Crossover vehicles are so popular right now that car companies are apparently dumping them into a food processor to slice and dice them into tiny segments.

The latest sliver? Nissan has chopped its fast-selling Rogue into a new variant, the Rogue Sport.

Just looking at the two in pictures, I struggle to tell the difference. They both have Nissan’s familiar crossover face and the slightly rakish roofline that’s so in vogue right now.

Pull out your measuring tape, though, and the differences become clear. The Sport’s wheelbase is about 2 inches shorter, and its overall length is over a foot shorter than the ordinary Rogue, Nissan’s top-selling vehicle.

That means there are some drawbacks but also some advantages.

On the plus side, the Rogue Sport is more maneuverable and easier to whip into tight parking spaces than the bigger Rogue. It feels like a good fit for urban drivers, singles or young couples who don’t need the extra cargo space and heft that bigger crossovers often require.

On the other hand, you lose some of the attributes that make the Rogue so popular and versatile: its third-row seat and ample cargo area.

In the Rogue, putting the third-row seat in place means you’re left with a paltry 9.4 cubic feet of cargo space. But at least you have the option to fold that back seat down to expand the volume to a generous 32 cubic feet. Fold both the second and third rows flat, and you’re left with an SUV-like 70 cubic feet of space for hauling your stuff.

In comparison, the Rogue Sport has 22.9 cubic feet with the second-row seat up and 61.1 with it stowed away.

Power is similarly chopped for the Rogue Sport, all the way down to 141 horsepower compared to 170 in its bigger cousin. You can definitely feel the difference when you step on the gas pedal, but you won’t see a huge benefit at the pump.

The Rogue Sport gets a government rating of 25 mpg in the city and 32 on the highway, just a 1-mpg improvement over the Rogue. Given the 20-percent power deficit, I’d hope for better numbers than that.

As a whole, though, it checks a lot of the boxes that contemporary buyers are looking for: sporty styling, more versatility than a small sedan, good gas mileage and well-designed technology for safety and connecting smartphones.
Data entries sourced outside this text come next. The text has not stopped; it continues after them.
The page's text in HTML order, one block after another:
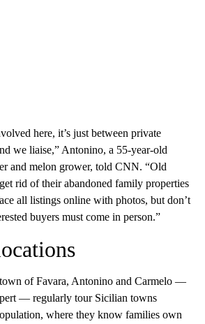
here, it’s just between private
we liaise,” Antonino, a 55-year-old
and melon grower, told CNN. “Old
rid of their abandoned family properties
all listings online with photos, but don’t
buyers must come in person.”
of Favara, Antonino and Carmelo —
— regularly tour Sicilian towns
where they know families own
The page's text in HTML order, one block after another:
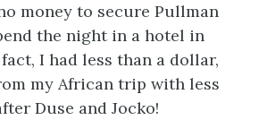
money to secure Pullman
the night in a hotel in
I had less than a dollar,
my African trip with less
Duse and Jocko!
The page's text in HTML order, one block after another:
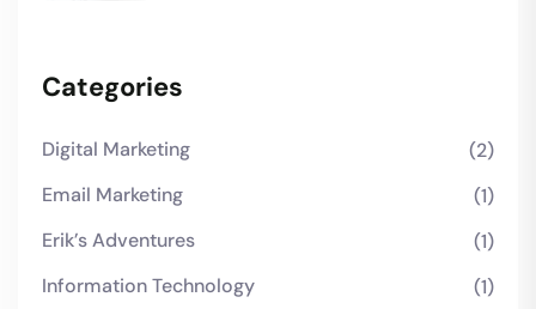
Categories
Digital Marketing
(2)
Email Marketing
(1)
Erik’s Adventures
(1)
Information Technology
(1)
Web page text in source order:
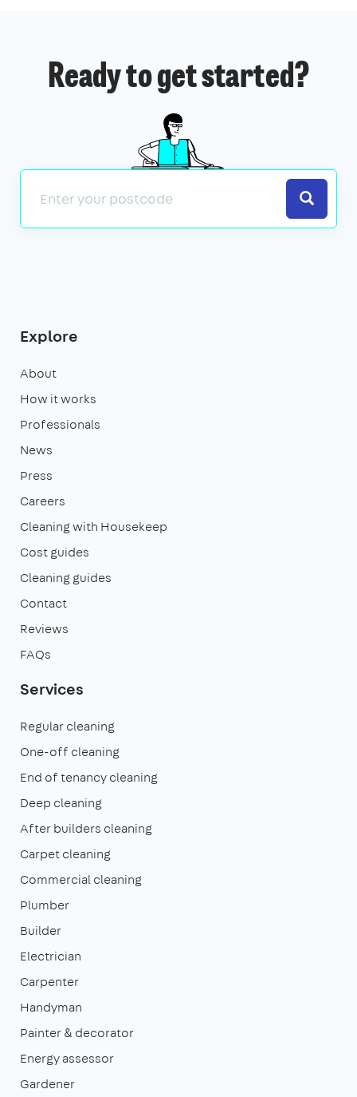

It comes standard with Siri EyesFree, and a suite of advanced safety features — adaptive cruise control, lane departure warning and prevention, and automatic emergency braking with pedestrian detection — can be added for an extra charge. Those cost a total of $570 as part of the Platinum package on my SL-grade tester.

On the outside, the Rogue Sport looks every bit an athletic, sophisticated crossover. It may be visually overreaching, though, given its four-cylinder engine and continuously variable transmission are anything but sporty.

Inside, it feels more spacious than its compact dimensions would suggest. Nissan’s designers use what they call a “gliding wing” motif to give it a symmetrical, visually cohesive look that makes it feel roomy and modern from the front seats.

Pricing starts at $21,420 for the Rouge Sport, which is $2,400 less than the bigger Rogue.